Experienced collectors and dealers will trawl auction house catalogues hoping to find sleepers, works that have been miscatalogued, like the advertising photograph by “unknown photographer” that is, in fact, by August Sander, or the album of images of Venice that contains Gustave Le Gray’s La Grande Vague. Both have happened in recent years. The Viennese collector Stefan Fiedler has a different story to tell, related here.

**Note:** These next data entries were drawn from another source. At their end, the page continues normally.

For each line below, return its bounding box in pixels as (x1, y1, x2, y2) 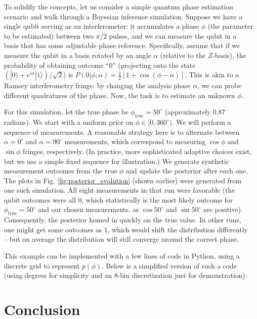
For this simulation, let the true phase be (4, 106, 128, 117)
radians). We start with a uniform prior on (4, 117, 133, 127)
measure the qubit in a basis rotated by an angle (4, 50, 151, 60)
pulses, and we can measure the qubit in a (109, 30, 237, 41)
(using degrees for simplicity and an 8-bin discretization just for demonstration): (4, 270, 247, 280)
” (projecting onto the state (112, 59, 196, 70)
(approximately (165, 106, 211, 117)
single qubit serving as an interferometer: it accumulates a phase (4, 21, 199, 31)
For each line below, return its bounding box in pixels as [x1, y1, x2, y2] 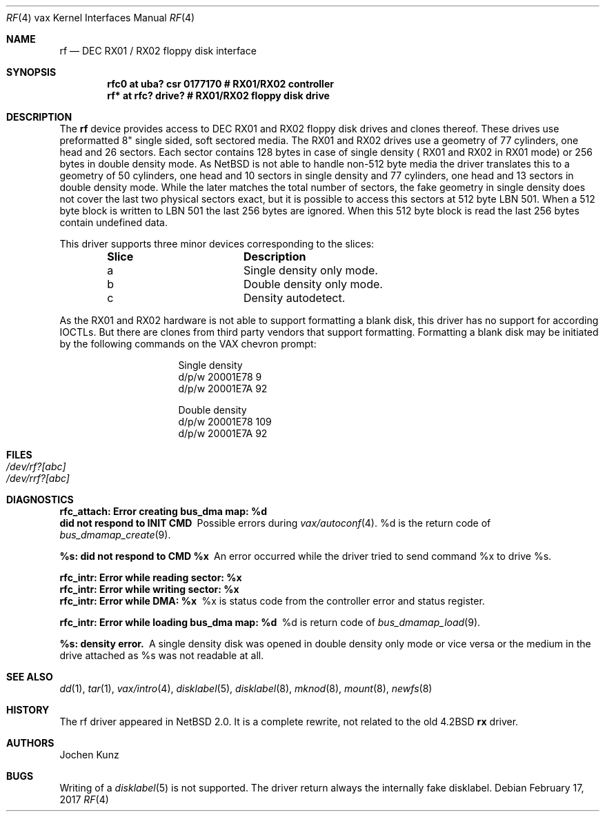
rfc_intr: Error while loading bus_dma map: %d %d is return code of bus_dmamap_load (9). [59, 616, 481, 628]
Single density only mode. [243, 263, 378, 277]
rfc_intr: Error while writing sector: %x [59, 583, 239, 595]
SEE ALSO [6, 671, 53, 683]
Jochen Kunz [59, 749, 119, 760]
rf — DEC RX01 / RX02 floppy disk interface [59, 45, 257, 57]
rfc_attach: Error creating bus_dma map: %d [59, 505, 268, 517]
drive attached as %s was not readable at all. [59, 649, 264, 661]
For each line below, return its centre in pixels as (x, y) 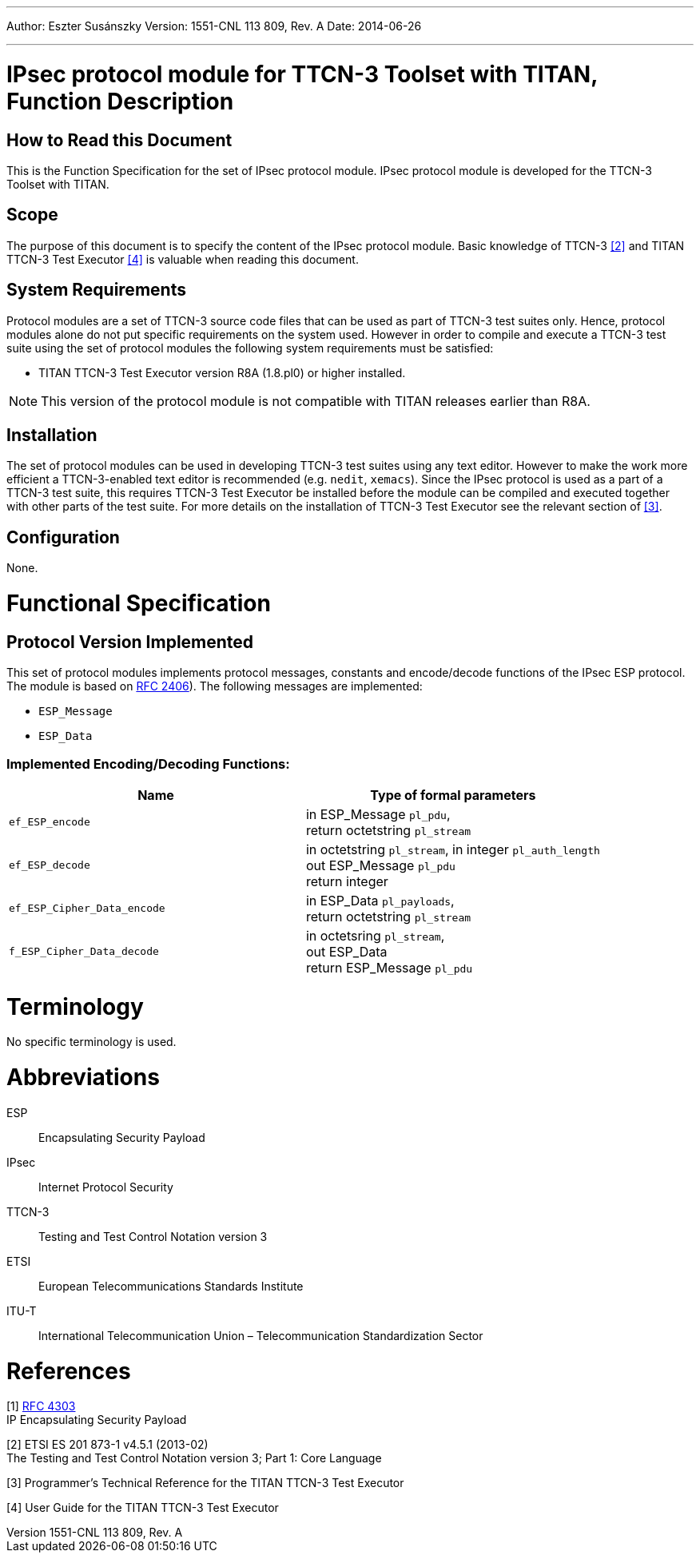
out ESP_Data (346, 951)
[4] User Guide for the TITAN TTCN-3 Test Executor (143, 1508)
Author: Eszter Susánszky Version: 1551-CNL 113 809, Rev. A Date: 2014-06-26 (214, 26)
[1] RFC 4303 (41, 1406)
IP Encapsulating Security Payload (97, 1420)
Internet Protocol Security (106, 1187)
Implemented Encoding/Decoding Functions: (148, 764)
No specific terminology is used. (91, 1042)

I recently flicked through the auction catalogue for the amazing collection of Jack Naylor (1919-2007), sold at Guernsey’s in New York on 18 October 2007. I came across a B&W photo that seemed familiar, a boy wearing a bathing cap with water running down his face. It was catalogued as a work by Margaret Bourke-White. Jack Naylor possessed all or at least a large part of her legacy. But something about it seemed wrong. The image rang a bell. I decided to visit Mila Palm in her gallery in Vienna, Milaneum. She quickly identified the photographer, the Austrian amateur photographer Michael Neumüller. Mila rediscovered him some time ago. Last year, on a melting hot summer day, I helped her retrieve a truckload of material by him, prints, negatives, glass plates, books, ephemera, handwritten notes, etc., from an attic on the sixth floor of a multi-storey apartment house, with no elevator. Mila produced a publication about Michael Neumüller, an early pioneer of colour photography amongst many other achievements in his long photographic career. It can be downloaded from milaneum.com


Mila and I have our theory as to why the print was miscatalogued. There are several prints of this image, entitled Unter der Brause (Under the Shower) and Neumüller also produced an exhibition that was shown at several salons around the world. We think that Margaret Bourke-White and Michael Neumüller might have been friends and swapped prints. Perhaps the auction house didn’t inspect all the versos of the prints that had been attributed to Bourke-White.
Finally, I first met the late Jack Naylor, who by coincidence was the next door neighbour of very good friends of mine who live outside Boston, and was lucky to see his incredible collection around 2002.